## Required work
Your answer should hold every line of the records below that contains the string "network".

Data items:
※ ※ ※

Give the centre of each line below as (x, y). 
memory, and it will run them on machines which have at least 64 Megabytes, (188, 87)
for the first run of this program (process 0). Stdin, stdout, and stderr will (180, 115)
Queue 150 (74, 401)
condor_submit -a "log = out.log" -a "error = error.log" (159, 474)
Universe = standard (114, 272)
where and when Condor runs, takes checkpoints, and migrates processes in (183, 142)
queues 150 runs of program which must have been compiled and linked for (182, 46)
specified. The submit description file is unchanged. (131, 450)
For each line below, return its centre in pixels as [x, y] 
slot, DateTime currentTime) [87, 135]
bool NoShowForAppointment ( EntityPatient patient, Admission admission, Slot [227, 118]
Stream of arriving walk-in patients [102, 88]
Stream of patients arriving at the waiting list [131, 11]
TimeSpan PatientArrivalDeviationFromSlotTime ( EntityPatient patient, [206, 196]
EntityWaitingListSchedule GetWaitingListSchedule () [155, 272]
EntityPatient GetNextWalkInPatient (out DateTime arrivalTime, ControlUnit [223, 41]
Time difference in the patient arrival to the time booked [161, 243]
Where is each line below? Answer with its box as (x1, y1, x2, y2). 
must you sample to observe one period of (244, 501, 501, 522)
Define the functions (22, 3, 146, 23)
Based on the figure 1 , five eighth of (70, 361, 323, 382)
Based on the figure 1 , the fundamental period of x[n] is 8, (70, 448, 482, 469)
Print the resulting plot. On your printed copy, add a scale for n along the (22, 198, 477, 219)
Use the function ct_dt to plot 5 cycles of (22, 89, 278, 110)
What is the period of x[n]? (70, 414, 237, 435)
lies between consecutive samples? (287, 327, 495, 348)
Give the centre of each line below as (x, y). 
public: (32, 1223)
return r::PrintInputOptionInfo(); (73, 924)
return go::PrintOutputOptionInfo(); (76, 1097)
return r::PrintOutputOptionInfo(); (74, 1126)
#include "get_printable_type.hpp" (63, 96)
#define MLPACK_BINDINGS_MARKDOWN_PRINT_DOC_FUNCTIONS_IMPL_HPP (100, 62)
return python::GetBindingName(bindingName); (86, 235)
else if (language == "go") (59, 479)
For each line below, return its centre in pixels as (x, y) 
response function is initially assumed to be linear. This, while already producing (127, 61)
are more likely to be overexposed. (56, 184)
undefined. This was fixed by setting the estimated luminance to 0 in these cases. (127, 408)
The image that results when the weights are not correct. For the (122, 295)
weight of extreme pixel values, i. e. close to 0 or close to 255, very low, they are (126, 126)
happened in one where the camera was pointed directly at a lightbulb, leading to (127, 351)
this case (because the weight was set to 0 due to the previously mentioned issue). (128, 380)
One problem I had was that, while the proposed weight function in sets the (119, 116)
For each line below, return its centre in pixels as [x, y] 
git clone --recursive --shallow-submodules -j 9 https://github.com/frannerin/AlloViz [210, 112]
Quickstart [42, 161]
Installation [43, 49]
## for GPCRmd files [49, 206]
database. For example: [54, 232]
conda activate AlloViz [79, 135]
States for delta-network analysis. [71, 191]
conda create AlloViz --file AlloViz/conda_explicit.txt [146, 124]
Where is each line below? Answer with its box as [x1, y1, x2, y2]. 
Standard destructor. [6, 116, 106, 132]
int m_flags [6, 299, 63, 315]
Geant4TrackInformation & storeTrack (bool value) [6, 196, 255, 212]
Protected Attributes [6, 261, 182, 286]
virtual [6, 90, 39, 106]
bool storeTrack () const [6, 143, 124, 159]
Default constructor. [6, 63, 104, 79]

※ ※ ※

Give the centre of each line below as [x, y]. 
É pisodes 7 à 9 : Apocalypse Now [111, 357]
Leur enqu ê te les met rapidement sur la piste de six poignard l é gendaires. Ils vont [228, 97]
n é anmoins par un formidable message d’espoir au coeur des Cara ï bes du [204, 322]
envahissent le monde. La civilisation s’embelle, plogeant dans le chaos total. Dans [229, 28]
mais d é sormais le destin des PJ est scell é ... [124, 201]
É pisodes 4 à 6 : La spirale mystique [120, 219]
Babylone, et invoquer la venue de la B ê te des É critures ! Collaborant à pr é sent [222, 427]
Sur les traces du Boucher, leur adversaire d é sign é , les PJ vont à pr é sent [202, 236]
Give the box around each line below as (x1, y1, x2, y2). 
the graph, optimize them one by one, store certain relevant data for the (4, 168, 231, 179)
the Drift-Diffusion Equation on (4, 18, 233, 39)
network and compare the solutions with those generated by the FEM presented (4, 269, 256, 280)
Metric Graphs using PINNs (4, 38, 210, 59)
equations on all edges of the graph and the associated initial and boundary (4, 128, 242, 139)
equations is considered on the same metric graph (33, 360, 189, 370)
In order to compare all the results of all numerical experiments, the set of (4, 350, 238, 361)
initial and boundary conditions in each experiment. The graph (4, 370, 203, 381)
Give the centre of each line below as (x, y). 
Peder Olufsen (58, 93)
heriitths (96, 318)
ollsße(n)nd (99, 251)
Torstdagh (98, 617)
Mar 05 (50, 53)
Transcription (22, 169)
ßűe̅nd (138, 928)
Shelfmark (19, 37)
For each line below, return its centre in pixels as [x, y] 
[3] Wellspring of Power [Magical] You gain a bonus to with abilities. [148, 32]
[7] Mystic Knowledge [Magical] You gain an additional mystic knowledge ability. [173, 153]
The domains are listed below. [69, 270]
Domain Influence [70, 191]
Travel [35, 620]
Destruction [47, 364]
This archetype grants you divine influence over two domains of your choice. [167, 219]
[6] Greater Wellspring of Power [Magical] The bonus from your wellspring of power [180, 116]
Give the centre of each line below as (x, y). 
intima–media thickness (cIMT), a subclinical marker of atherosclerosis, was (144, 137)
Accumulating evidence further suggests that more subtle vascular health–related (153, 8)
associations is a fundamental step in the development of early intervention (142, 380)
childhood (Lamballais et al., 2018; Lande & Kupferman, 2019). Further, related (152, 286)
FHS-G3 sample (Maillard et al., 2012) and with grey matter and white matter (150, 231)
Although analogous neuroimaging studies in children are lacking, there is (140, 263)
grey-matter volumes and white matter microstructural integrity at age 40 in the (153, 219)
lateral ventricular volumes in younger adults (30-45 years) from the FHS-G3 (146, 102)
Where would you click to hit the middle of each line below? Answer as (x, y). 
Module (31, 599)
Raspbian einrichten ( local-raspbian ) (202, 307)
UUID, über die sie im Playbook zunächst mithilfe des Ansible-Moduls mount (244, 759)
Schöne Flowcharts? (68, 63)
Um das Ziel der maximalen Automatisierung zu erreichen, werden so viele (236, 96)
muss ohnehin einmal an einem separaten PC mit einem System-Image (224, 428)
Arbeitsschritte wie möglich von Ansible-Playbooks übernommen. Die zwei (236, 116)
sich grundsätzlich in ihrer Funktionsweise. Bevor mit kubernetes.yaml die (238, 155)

※ ※ ※

## Task answer
States for delta-network analysis. [71, 191]
network and compare the solutions with those generated by the FEM presented (4, 269, 256, 280)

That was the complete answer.